La guerre froide a fini sur la chaise électrique. Le Danube n'est ni bleu ni beau. Dans ses profondeurs femelles, des monstres marins forment un cauchemar grotesque où se marient carpes et lapons. Les zombies de Tchernobyl et leurs chiens sans poils ont depuis longtemps perdu leurs eaux et de gros poissons fugitifs dansent au bal du jugement dernier.
Le désert est sanglant, la lumière est morbide. Sur ces territoires intermittents, le vent parcourt les steppes sans changement (l'espace les boit). Les landes sceptiques peuplées d'anacoluthes invertébrés sentent l'épicéa. Le ciel est gris comme un rat.

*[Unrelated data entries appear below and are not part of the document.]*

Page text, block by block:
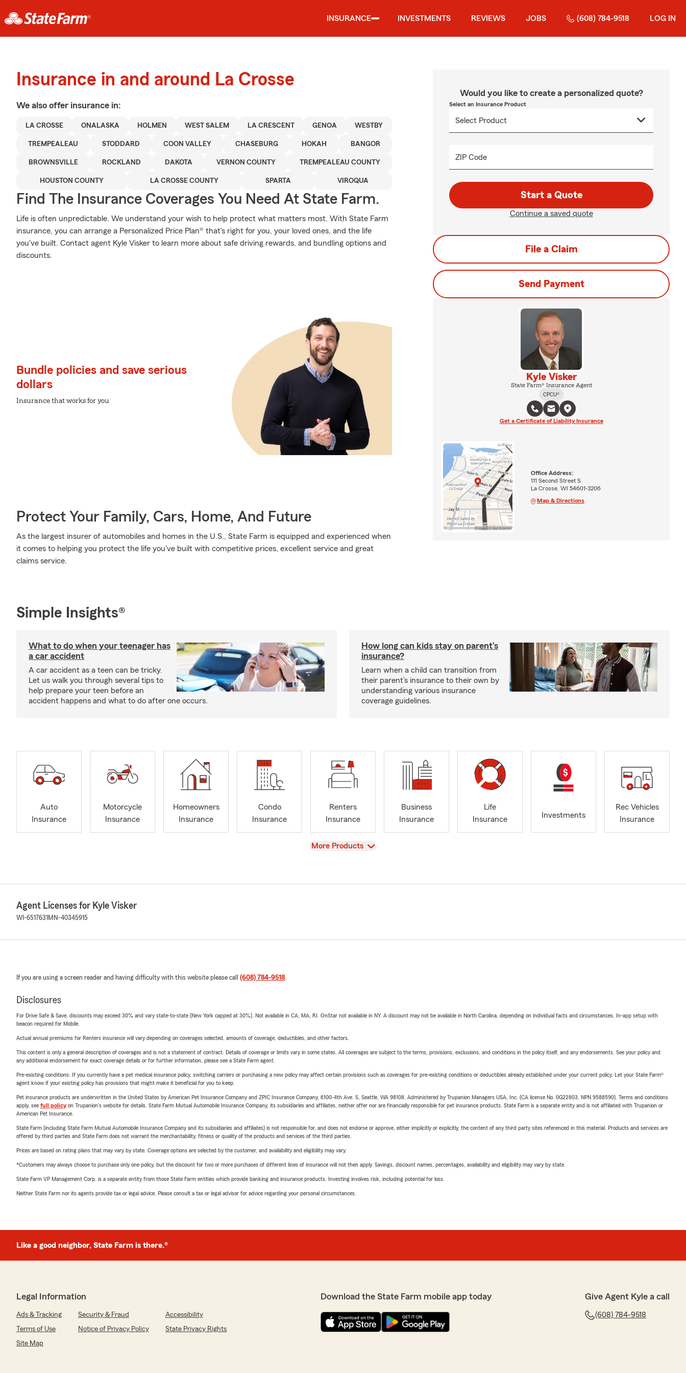
INSURANCE INVESTMENTS REVIEWS JOBS (608) 784-9518 LOG IN
Insurance in and around La Crosse
We also offer insurance in:
LA CROSSE ONALASKA HOLMEN WEST SALEM LA CRESCENT GENOA WESTBY
TREMPEALEAU STODDARD COON VALLEY CHASEBURG HOKAH BANGOR
BROWNSVILLE ROCKLAND DAKOTA VERNON COUNTY TREMPEALEAU COUNTY
HOUSTON COUNTY LA CROSSE COUNTY SPARTA VIROQUA
Find The Insurance Coverages You Need At State Farm.
Life is often unpredictable. We understand your wish to help protect what matters most. With State Farm
insurance, you can arrange a Personalized Price Plan® that's right for you, your loved ones, and the life
you've built. Contact agent Kyle Visker to learn more about safe driving rewards, and bundling options and
discounts.
Bundle policies and save serious
dollars
Insurance that works for you
Protect Your Family, Cars, Home, And Future
As the largest insurer of automobiles and homes in the U.S., State Farm is equipped and experienced when
it comes to helping you protect the life you've built with competitive prices, excellent service and great
claims service.
Would you like to create a personalized quote?
Select an Insurance Product
ZIP Code
Start a Quote
Continue a saved quote
File a Claim
Send Payment
Kyle Visker
State Farm® Insurance Agent
CPCU®
Get a Certificate of Liability Insurance
Office Address:
111 Second Street S
La Crosse, WI 54601-3206
Map & Directions
Simple Insights®
What to do when your teenager has
a car accident
A car accident as a teen can be tricky.
Let us walk you through several tips to
help prepare your teen before an
accident happens and what to do after one occurs.
How long can kids stay on parent’s
insurance?
Learn when a child can transition from
their parent’s insurance to their own by
understanding various insurance
coverage guidelines.
Auto
Insurance
Motorcycle
Insurance
Homeowners
Insurance
Condo
Insurance
Renters
Insurance
Business
Insurance
Life
Insurance
Investments
Rec Vehicles
Insurance
View
More Products
Agent Licenses for Kyle Visker
WI-6517631 MN-40345915
If you are using a screen reader and having difficulty with this website please call (608) 784-9518.
Disclosures
For Drive Safe & Save, discounts may exceed 30% and vary state-to-state (New York capped at 30%). Not available in CA, MA, RI. OnStar not available in NY. A discount may not be available in North Carolina, depending on individual facts and circumstances. In-app setup with
beacon required for Mobile.
Actual annual premiums for Renters insurance will vary depending on coverages selected, amounts of coverage, deductibles, and other factors.
This content is only a general description of coverages and is not a statement of contract. Details of coverage or limits vary in some states. All coverages are subject to the terms, provisions, exclusions, and conditions in the policy itself, and any endorsements. See your policy and
any additional endorsement for exact coverage details or for further information, please see a State Farm agent.
Pre-existing conditions: If you currently have a pet medical insurance policy, switching carriers or purchasing a new policy may affect certain provisions such as coverages for pre-existing conditions or deductibles already established under your current policy. Let your State Farm®
agent know if your existing policy has provisions that might make it beneficial for you to keep.
Pet insurance products are underwritten in the United States by American Pet Insurance Company and ZPIC Insurance Company, 6100-4th Ave. S, Seattle, WA 98108. Administered by Trupanion Managers USA, Inc. (CA license No. 0G22803, NPN 9588590). Terms and conditions
apply, see full policyon Trupanion's website for details. State Farm Mutual Automobile Insurance Company, its subsidiaries and affiliates, neither offer nor are financially responsible for pet insurance products. State Farm is a separate entity and is not affiliated with Trupanion or
American Pet Insurance.
State Farm (including State Farm Mutual Automobile Insurance Company and its subsidiaries and affiliates) is not responsible for, and does not endorse or approve, either implicitly or explicitly, the content of any third party sites referenced in this material. Products and services are
offered by third parties and State Farm does not warrant the merchantability, fitness or quality of the products and services of the third parties.
Prices are based on rating plans that may vary by state. Coverage options are selected by the customer, and availability and eligibility may vary.
*Customers may always choose to purchase only one policy, but the discount for two or more purchases of different lines of insurance will not then apply. Savings, discount names, percentages, availability and eligibility may vary by state.
State Farm VP Management Corp. is a separate entity from those State Farm entities which provide banking and insurance products. Investing involves risk, including potential for loss.
Neither State Farm nor its agents provide tax or legal advice. Please consult a tax or legal advisor for advice regarding your personal circumstances.
Like a good neighbor, State Farm is there.®
Legal Information
Ads & Tracking Security & Fraud
Accessibility
Terms of Use
Notice of Privacy Policy
State Privacy Rights
Site Map
Download the State Farm mobile app today Give Agent Kyle a call
(608) 784-9518

Sous l'étoile Absinthe, des architectures vindicatives se moquent du coucher de soleil. L'oxygène manque. La gloire passée a détraqué les balcons sans coup férir. Des somnambules marchent pieds nus au bord de l'asphyxie sous influence d'art contemporain. Des moteurs mal consciencieux râlent au pied des murs. Un chien-robot ronge un os d'acier.
Derrière les barreaux des prisons, on regarde une effeuilleuse aux seins verts qui danse sur une musique opératique d'une laideur révoltante. Un bandeau néon enserre son front, empêchant ses cheveux de tourner en boucle. Ses dents sont déboisées. Ses longs bas luisent. Une clarinette ennuyeuse l'accompagne, et sa langue alanguie flirte avec les guitares. (C'est bien trop sentimental.)
Un instant, ses seins poussent en fleurs, printaniers, s'épanouissent en été, fruits juteux. Puis tombent à l'automne. Ne reste que l'hiver squelette.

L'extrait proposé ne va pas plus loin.